The filing describes Duncan as “a man who found people who wanted to share and debate ideologies and engage in the exchange of ideas and ideals, and carry out training drills and exercises, as he is protected in doing under the First and Second Amendments to the United States Constitution.”

The allegations that the group was planning attacks were dismissed in the document as being “memes” or “darkly humorous images” or throw-away jokes. Other allegations of conspiracy are based in Duncan’s constitutionally protected ownership of guns, they argue.

Duncan was implicated by association with Collins and Kryscuk, but did not participate in their firearm manufacturing.

They are also seeking to dismiss the counts on the basis that incorrect information was presented to the grand jury. They say that the conspiracy that Duncan was charged in connection with began in the summer of 2019, but some of the evidence presented predates that time. Additionally, they are requesting one of the indictments be dropped over claims that North Carolina’s eastern court is not the correct legal venue for it, as the purported crimes did not happen while Duncan was a resident of North Carolina, according to the documents.

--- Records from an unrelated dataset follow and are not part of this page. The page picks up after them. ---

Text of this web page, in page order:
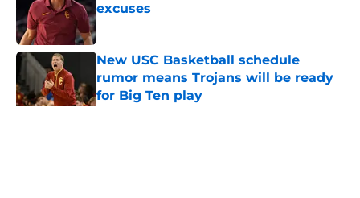
excuses
Published by on Invalid Date
New USC Basketball schedule
rumor means Trojans will be ready
for Big Ten play
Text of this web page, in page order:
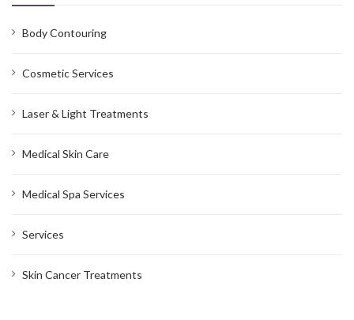
Body Contouring
Cosmetic Services
Laser & Light Treatments
Medical Skin Care
Medical Spa Services
Services
Skin Cancer Treatments
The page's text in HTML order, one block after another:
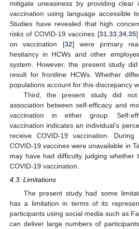
mitigate uneasiness by providing clear
vaccination using language accessible
Studies have revealed that high
risks of COVID-19 vaccines [31, 33, 34, 35]
on vaccination [32] were primary
hesitancy in HCWs and other
system. However, the present study
result for frontline HCWs. Whether
populations account for this discrepancy
Third, the present study did
association between self-efficacy and
vaccination in either group. Self-
vaccination indicates an individual’s
receive COVID-19 vaccination.
COVID-19 vaccines were unavailable in
may have had difficulty judging whether
COVID-19 vaccination.
4.3. Limitations
The present study had some
has a limitation in terms of its
participants using social media such as
can deliver large numbers of
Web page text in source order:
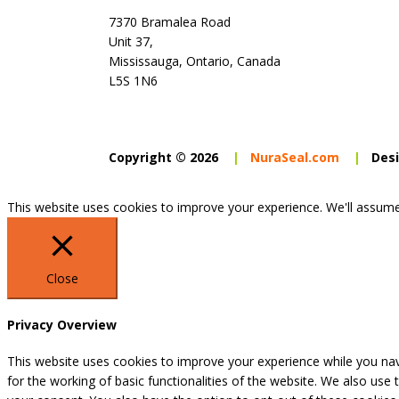
7370 Bramalea Road
Unit 37,
Mississauga, Ontario, Canada
L5S 1N6
Copyright © 2026 | NuraSeal.com |
This website uses cookies to improve your experience. We'll
Close
Privacy Overview
This website uses cookies to improve your experience while you
for the working of basic functionalities of the website. We also
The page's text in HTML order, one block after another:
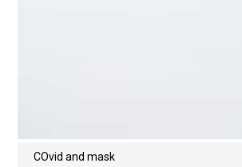
COvid and mask
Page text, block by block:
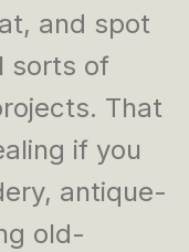
and spot
sorts of
That
if you
antique-
old-
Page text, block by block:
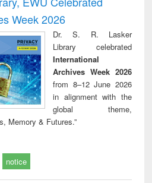
: a practical
approach to
business &
technical
reuse
Week 2026
Dr. S. R. Lasker
Library celebrated
International
Archives Week 2026
from 8–12 June 2026
in alignment with the
global theme,
Memory & Futures.”
notice
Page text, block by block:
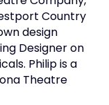
Country
design
Designer on
Philip is a
Theatre
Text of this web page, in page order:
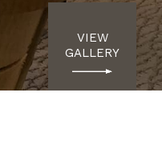
VIEW
GALLERY
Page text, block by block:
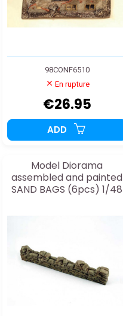
98CONF6510
En rupture
€26.95
ADD
Model Diorama
assembled and painted
SAND BAGS (6pcs) 1/48
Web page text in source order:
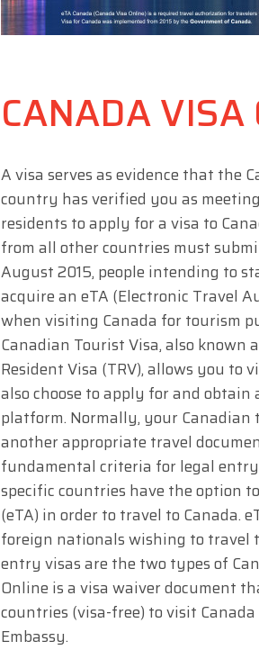
CANADA VISA
A visa serves as evidence that the
country has verified you as
residents to apply for a visa to
from all other countries must
August 2015, people intending to
acquire an eTA (Electronic Travel
when visiting Canada for tourism
Canadian Tourist Visa, also known
Resident Visa (TRV), allows you to
also choose to apply for and
platform. Normally, your
another appropriate travel
fundamental criteria for legal
specific countries have the option
(eTA) in order to travel to Canada.
foreign nationals wishing to travel
entry visas are the two types of
Online is a visa waiver document
countries (visa-free) to visit
Embassy.

Duncan also claims a violation of due process and argues that laws that regulate the manufacture, sale and shipping of firearms violate the Second Amendment, making their enforcement unconstitutional.

The judge has not yet responded to these filings.

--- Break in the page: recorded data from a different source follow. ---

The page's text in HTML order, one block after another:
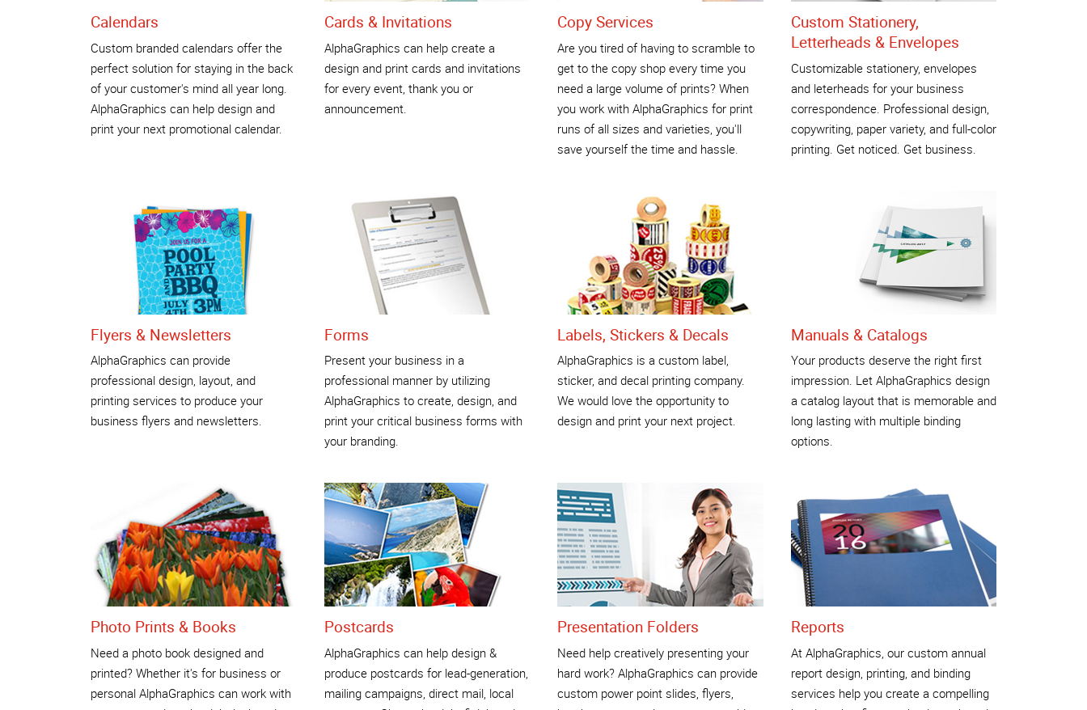
Calendars
Custom branded calendars offer the
perfect solution for staying in the back
of your customer's mind all year long.
AlphaGraphics can help design and
print your next promotional calendar.
Cards & Invitations
AlphaGraphics can help create a
design and print cards and invitations
for every event, thank you or
announcement.
Copy Services
Are you tired of having to scramble to
get to the copy shop every time you
need a large volume of prints? When
you work with AlphaGraphics for print
runs of all sizes and varieties, you'll
save yourself the time and hassle.
Custom Stationery,
Letterheads & Envelopes
Customizable stationery, envelopes
and leterheads for your business
correspondence. Professional design,
copywriting, paper variety, and full-color
printing. Get noticed. Get business.
Flyers & Newsletters
AlphaGraphics can provide
professional design, layout, and
printing services to produce your
business flyers and newsletters.
Forms
Present your business in a
professional manner by utilizing
AlphaGraphics to create, design, and
print your critical business forms with
your branding.
Labels, Stickers & Decals
AlphaGraphics is a custom label,
sticker, and decal printing company.
We would love the opportunity to
design and print your next project.
Manuals & Catalogs
Your products deserve the right first
impression. Let AlphaGraphics design
a catalog layout that is memorable and
long lasting with multiple binding
options.
Photo Prints & Books
Need a photo book designed and
printed? Whether it's for business or
personal AlphaGraphics can work with
Postcards
AlphaGraphics can help design &
produce postcards for lead-generation,
mailing campaigns, direct mail, local
Presentation Folders
Need help creatively presenting your
hard work? AlphaGraphics can provide
custom power point slides, flyers,
Reports
At AlphaGraphics, our custom annual
report design, printing, and binding
services help you create a compelling
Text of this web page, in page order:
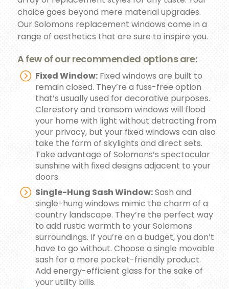
choice goes beyond mere material upgrades.
Our Solomons replacement windows come in a
range of aesthetics that are sure to inspire you.
A few of our recommended options are:
Fixed Window:Fixed windows are built to
remain closed. They’re a fuss-free option
that’s usually used for decorative purposes.
Clerestory and transom windows will flood
your home with light without detracting from
your privacy, but your fixed windows can also
take the form of skylights and direct sets.
Take advantage of Solomons’s spectacular
sunshine with fixed designs adjacent to your
doors.
Single-Hung Sash Window:Sash and
single-hung windows mimic the charm of a
country landscape. They’re the perfect way
to add rustic warmth to your Solomons
surroundings. If you’re on a budget, you don’t
have to go without. Choose a single movable
sash for a more pocket-friendly product.
Add energy-efficient glass for the sake of
your utility bills.
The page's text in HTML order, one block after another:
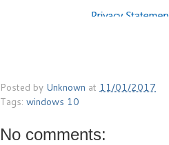
Posted by Unknown at 11/01/2017
Tags: windows 10
No comments:
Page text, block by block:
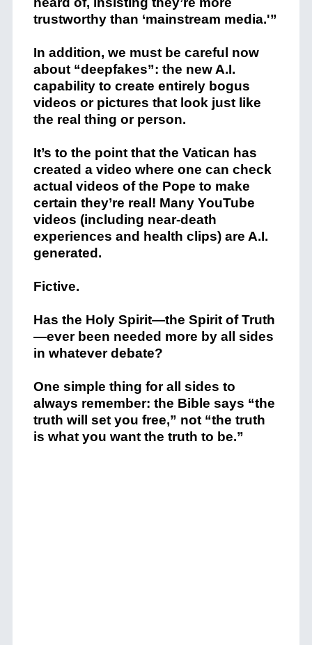
trustworthy than ‘mainstream media.'”
In addition, we must be careful now
about “deepfakes”: the new A.I.
capability to create entirely bogus
videos or pictures that look just like
the real thing or person.
It’s to the point that the Vatican has
created a video where one can check
actual videos of the Pope to make
certain they’re real! Many YouTube
videos (including near-death
experiences and health clips) are A.I.
generated.
Fictive.
Has the Holy Spirit—the Spirit of Truth
—ever been needed more by all sides
in whatever debate?
One simple thing for all sides to
always remember: the Bible says “the
truth will set you free,” not “the truth
is what you want the truth to be.”
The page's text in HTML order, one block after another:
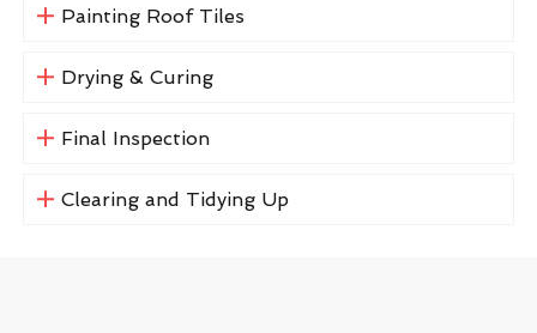
Painting Roof Tiles
Drying & Curing
Final Inspection
Clearing and Tidying Up
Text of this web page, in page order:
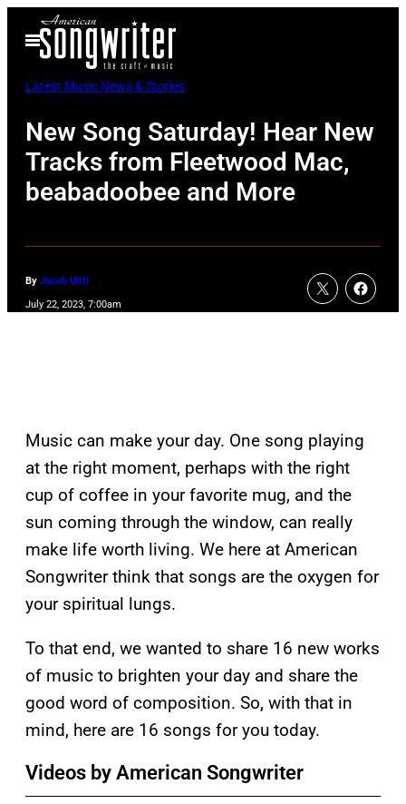
Open
Menu
Latest Music News & Stories
New Song Saturday! Hear New
Tracks from Fleetwood Mac,
beabadoobee and More
By Jacob Uitti
July 22, 2023, 7:00am
Music can make your day. One song playing
at the right moment, perhaps with the right
cup of coffee in your favorite mug, and the
sun coming through the window, can really
make life worth living. We here at American
Songwriter think that songs are the oxygen for
your spiritual lungs.
To that end, we wanted to share 16 new works
of music to brighten your day and share the
good word of composition. So, with that in
mind, here are 16 songs for you today.
Videos by American Songwriter
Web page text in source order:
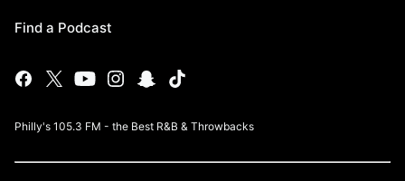
Find a Podcast
Philly's 105.3 FM - the Best R&B & Throwbacks

A sealed “plea agreement supplement” was filed for Liam Collins on Friday. Three of the five men had already pleaded or been found guilty. Duncans and Collins were slated to go to trial for their charges in March 2024.

Similar cases

In April, Jonathan Frost was sentenced to 60 months in prison and Christopher Cook was sentenced to 92 months in prison, both for a count of conspiracy to provide material support to terrorists. Both men will be under supervision for 30 years after release. A third conspirator, Jonathan Sawall, was ordered to be hospitalized.

The three men pleaded guilty to the plot to attack power substations in multiple states in February of 2022.

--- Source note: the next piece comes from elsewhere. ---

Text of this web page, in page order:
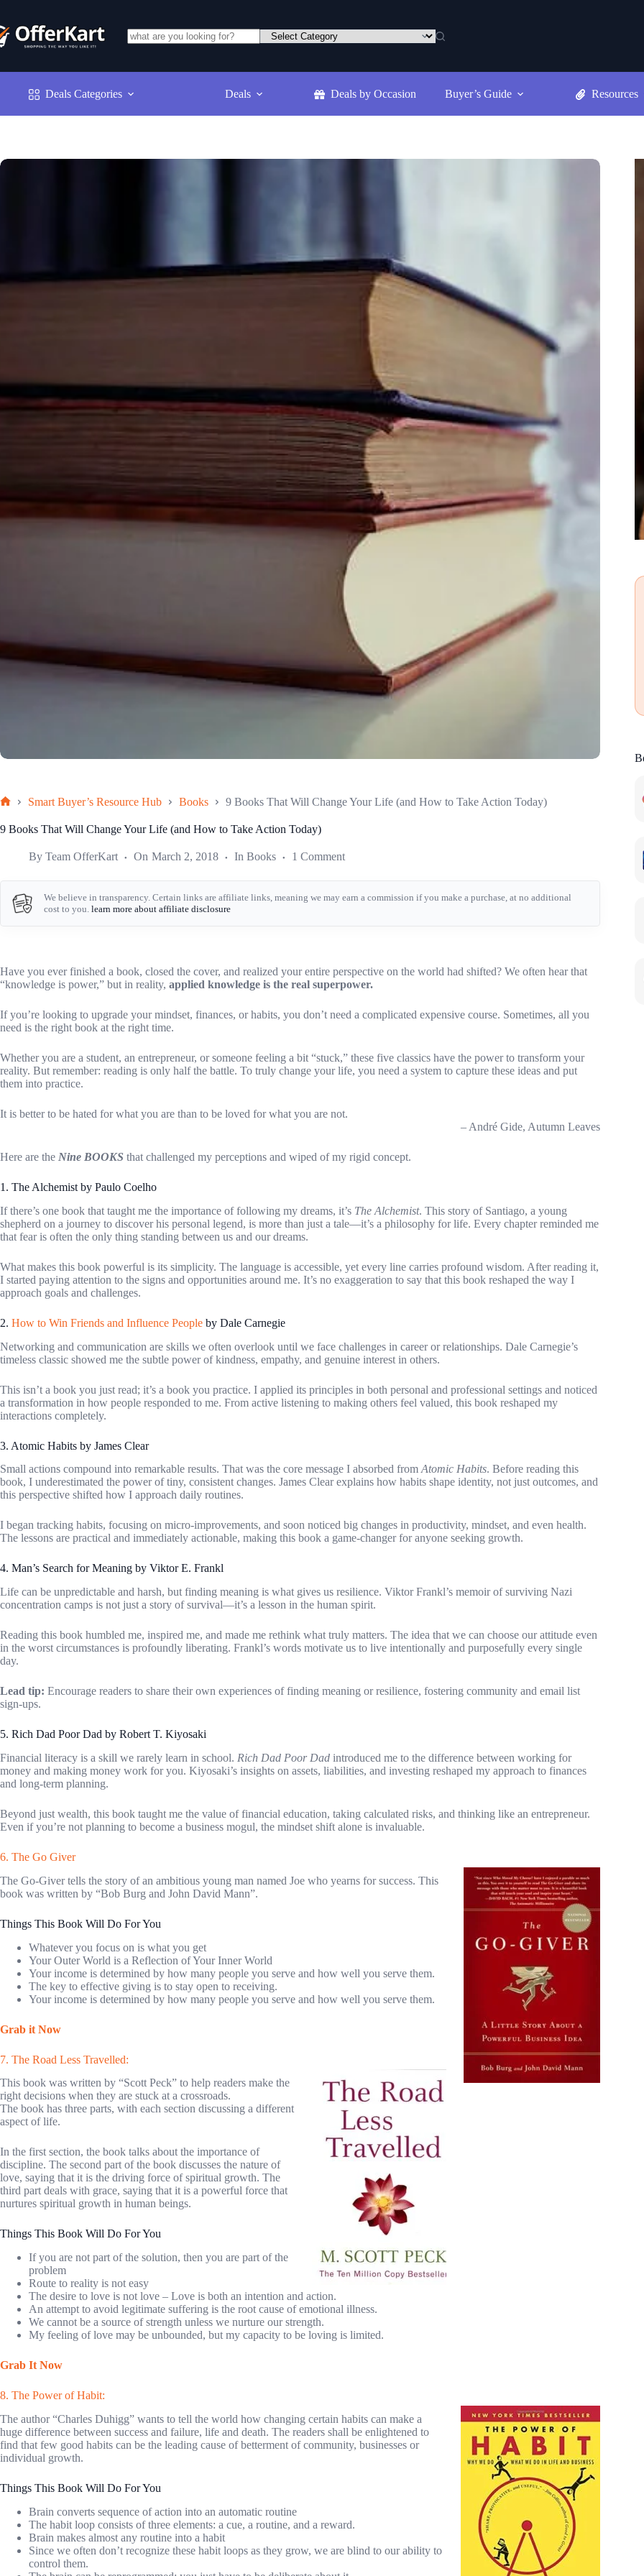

The indictment states that the men met online and began planning to attack electrical infrastructure around the country, with each man assigned specific ones. When they got together in Columbus, they graffitied a bridge at an area park with a swastika and the words “Join the Front.” Court documents indicate they were taken back into custody and had various electronics seized on Dec. 5, 2022.

In February, one of the founders of the violent neo-Nazi group Atomwaffen Division, Brandon Russell, and his girlfriend, Sarah Clendaniel, have been charged with plotting an attack against the power grid in Baltimore, Maryland, with Russell being accused of sharing a YouTube video about the attack on Duke Energy substations in Moore County as part of the planning.

Substation attacks in North Carolina

(Justin Moore/CBS 17)

The Dec. 3, 2022, shooting of two Duke Energy substations in Moore County is one of three separate incidents of substations being shot at in North Carolina over the span of a few short months with the first being on Nov. 11, 2022, in Jones County when 12,000 people lost power for a couple of hours after a Carteret-Craven Electrical Cooperative substation was shot. Then, on Jan. 17, 2023, an EnergyUnited substation was shot in Randolph County, but no one lost power. The FBI is offering thousands in rewards for information on these three shootings.

More from FOX8

North Carolina News

See the latest North Carolina news

Two weeks after the Moore County shooting, at the beginning of Hannukah, a banner adorned with Nazi imagery advertising a Telegram channel for the “National Socialist Resistance Front” was unfurled on a highway overpass in Vass, and a second banner was found on Christmas in Cameron. The Telegram shown on the banner had numerous Nazi memes and graphics, including what appeared to be an image, posted just two days after the Jones County shooting, of a person’s silhouette in front of an electrical substation with the words “bring it all down,” a phrase that was also featured on the first banner.

The Moore County Sheriff’s Office said at the time that they were investigating these incidents separately.

No charges have been filed in any of the shootings.